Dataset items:

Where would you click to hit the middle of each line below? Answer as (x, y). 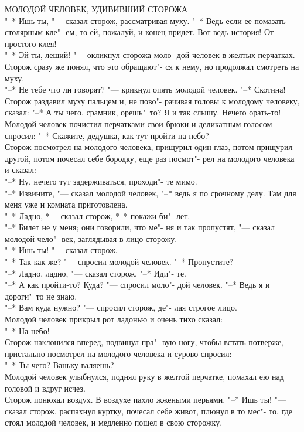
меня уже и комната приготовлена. (66, 204)
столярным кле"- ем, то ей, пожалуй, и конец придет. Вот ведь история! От (139, 32)
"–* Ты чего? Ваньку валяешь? (59, 365)
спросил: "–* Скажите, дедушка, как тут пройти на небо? (107, 135)
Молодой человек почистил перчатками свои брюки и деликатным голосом (139, 123)
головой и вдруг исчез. (45, 388)
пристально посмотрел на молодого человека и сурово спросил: (118, 353)
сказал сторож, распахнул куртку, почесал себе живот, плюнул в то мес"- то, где (148, 411)
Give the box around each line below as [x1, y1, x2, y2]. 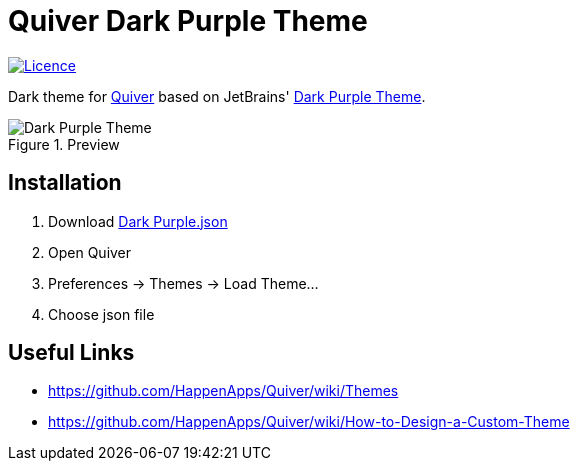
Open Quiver [48, 243, 132, 261]
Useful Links [8, 340, 135, 366]
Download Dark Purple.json [48, 212, 228, 230]
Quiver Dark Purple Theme [8, 4, 368, 38]
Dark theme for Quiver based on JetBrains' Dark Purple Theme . [8, 87, 426, 105]
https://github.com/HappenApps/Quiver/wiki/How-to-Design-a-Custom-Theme [48, 413, 570, 431]
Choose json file [48, 305, 155, 323]
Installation [8, 170, 122, 196]
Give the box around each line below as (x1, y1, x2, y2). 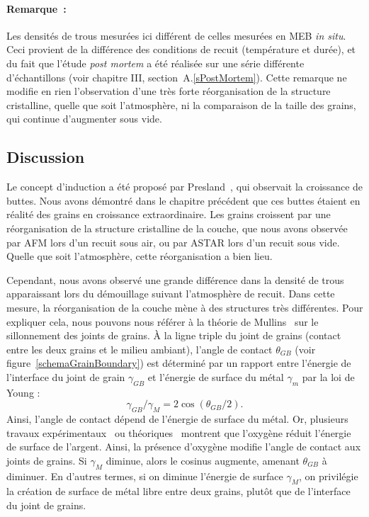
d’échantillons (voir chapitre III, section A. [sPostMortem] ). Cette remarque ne (6, 69, 347, 84)
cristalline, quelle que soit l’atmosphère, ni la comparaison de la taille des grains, (6, 97, 356, 112)
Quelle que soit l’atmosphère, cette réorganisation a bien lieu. (6, 249, 273, 263)
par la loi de (302, 369, 355, 384)
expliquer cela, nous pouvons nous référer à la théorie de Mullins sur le (6, 314, 319, 329)
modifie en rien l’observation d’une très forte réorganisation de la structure (6, 84, 331, 98)
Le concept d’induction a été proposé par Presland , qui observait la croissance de (6, 179, 363, 194)
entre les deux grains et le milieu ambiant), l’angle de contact (6, 341, 273, 356)

- What to work on: The reply must match the records exactly, apart from the pictures, which are left out.

- Response for this exercise:
Where would you click to hit the middle of each line below? Answer as (x, y). 
меня уже и комната приготовлена. (66, 204)
столярным кле"- ем, то ей, пожалуй, и конец придет. Вот ведь история! От (139, 32)
"–* Ты чего? Ваньку валяешь? (59, 365)
спросил: "–* Скажите, дедушка, как тут пройти на небо? (107, 135)
Молодой человек почистил перчатками свои брюки и деликатным голосом (139, 123)
головой и вдруг исчез. (45, 388)
пристально посмотрел на молодого человека и сурово спросил: (118, 353)
сказал сторож, распахнул куртку, почесал себе живот, плюнул в то мес"- то, где (148, 411)
Give the box around each line below as [x1, y1, x2, y2]. 
Open Quiver [48, 243, 132, 261]
Useful Links [8, 340, 135, 366]
Download Dark Purple.json [48, 212, 228, 230]
Quiver Dark Purple Theme [8, 4, 368, 38]
Dark theme for Quiver based on JetBrains' Dark Purple Theme . [8, 87, 426, 105]
https://github.com/HappenApps/Quiver/wiki/How-to-Design-a-Custom-Theme [48, 413, 570, 431]
Choose json file [48, 305, 155, 323]
Installation [8, 170, 122, 196]
Give the box around each line below as (x1, y1, x2, y2). 
d’échantillons (voir chapitre III, section A. [sPostMortem] ). Cette remarque ne (6, 69, 347, 84)
cristalline, quelle que soit l’atmosphère, ni la comparaison de la taille des grains, (6, 97, 356, 112)
Quelle que soit l’atmosphère, cette réorganisation a bien lieu. (6, 249, 273, 263)
par la loi de (302, 369, 355, 384)
expliquer cela, nous pouvons nous référer à la théorie de Mullins sur le (6, 314, 319, 329)
modifie en rien l’observation d’une très forte réorganisation de la structure (6, 84, 331, 98)
Le concept d’induction a été proposé par Presland , qui observait la croissance de (6, 179, 363, 194)
entre les deux grains et le milieu ambiant), l’angle de contact (6, 341, 273, 356)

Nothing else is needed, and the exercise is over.